---------- SUPPLIED INFORMATION
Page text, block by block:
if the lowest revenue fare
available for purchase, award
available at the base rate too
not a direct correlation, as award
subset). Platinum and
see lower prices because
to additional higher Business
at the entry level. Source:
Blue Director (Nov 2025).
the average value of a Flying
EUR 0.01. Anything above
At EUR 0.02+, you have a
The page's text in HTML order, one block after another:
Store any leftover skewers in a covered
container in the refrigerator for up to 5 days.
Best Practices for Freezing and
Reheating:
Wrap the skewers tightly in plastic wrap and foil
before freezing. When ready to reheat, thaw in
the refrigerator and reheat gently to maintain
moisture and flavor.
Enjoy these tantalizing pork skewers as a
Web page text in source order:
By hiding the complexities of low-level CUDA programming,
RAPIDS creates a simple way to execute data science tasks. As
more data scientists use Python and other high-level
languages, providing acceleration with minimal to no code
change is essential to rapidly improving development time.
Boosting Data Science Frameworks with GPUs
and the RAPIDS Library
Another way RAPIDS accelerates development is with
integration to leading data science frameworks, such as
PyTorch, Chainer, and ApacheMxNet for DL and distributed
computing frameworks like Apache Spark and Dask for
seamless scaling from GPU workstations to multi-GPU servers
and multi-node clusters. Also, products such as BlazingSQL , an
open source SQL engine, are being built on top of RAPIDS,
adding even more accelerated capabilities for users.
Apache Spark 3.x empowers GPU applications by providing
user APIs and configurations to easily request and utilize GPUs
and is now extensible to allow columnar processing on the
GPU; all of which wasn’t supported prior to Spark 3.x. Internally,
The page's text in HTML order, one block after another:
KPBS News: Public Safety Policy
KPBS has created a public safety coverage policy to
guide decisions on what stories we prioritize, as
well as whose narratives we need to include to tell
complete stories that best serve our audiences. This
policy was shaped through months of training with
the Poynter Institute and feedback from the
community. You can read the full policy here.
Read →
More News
--------------------
§ EXERCISE DETAILS: What is needed is an exact transcription of every entry.

§ RESULT OF THE EXERCISE:
Page text, block by block:
if the lowest revenue fare
available for purchase, award
available at the base rate too
not a direct correlation, as award
subset). Platinum and
see lower prices because
to additional higher Business
at the entry level. Source:
Blue Director (Nov 2025).
the average value of a Flying
EUR 0.01. Anything above
At EUR 0.02+, you have a
The page's text in HTML order, one block after another:
Store any leftover skewers in a covered
container in the refrigerator for up to 5 days.
Best Practices for Freezing and
Reheating:
Wrap the skewers tightly in plastic wrap and foil
before freezing. When ready to reheat, thaw in
the refrigerator and reheat gently to maintain
moisture and flavor.
Enjoy these tantalizing pork skewers as a
Web page text in source order:
By hiding the complexities of low-level CUDA programming,
RAPIDS creates a simple way to execute data science tasks. As
more data scientists use Python and other high-level
languages, providing acceleration with minimal to no code
change is essential to rapidly improving development time.
Boosting Data Science Frameworks with GPUs
and the RAPIDS Library
Another way RAPIDS accelerates development is with
integration to leading data science frameworks, such as
PyTorch, Chainer, and ApacheMxNet for DL and distributed
computing frameworks like Apache Spark and Dask for
seamless scaling from GPU workstations to multi-GPU servers
and multi-node clusters. Also, products such as BlazingSQL , an
open source SQL engine, are being built on top of RAPIDS,
adding even more accelerated capabilities for users.
Apache Spark 3.x empowers GPU applications by providing
user APIs and configurations to easily request and utilize GPUs
and is now extensible to allow columnar processing on the
GPU; all of which wasn’t supported prior to Spark 3.x. Internally,
The page's text in HTML order, one block after another:
KPBS News: Public Safety Policy
KPBS has created a public safety coverage policy to
guide decisions on what stories we prioritize, as
well as whose narratives we need to include to tell
complete stories that best serve our audiences. This
policy was shaped through months of training with
the Poynter Institute and feedback from the
community. You can read the full policy here.
Read →
More News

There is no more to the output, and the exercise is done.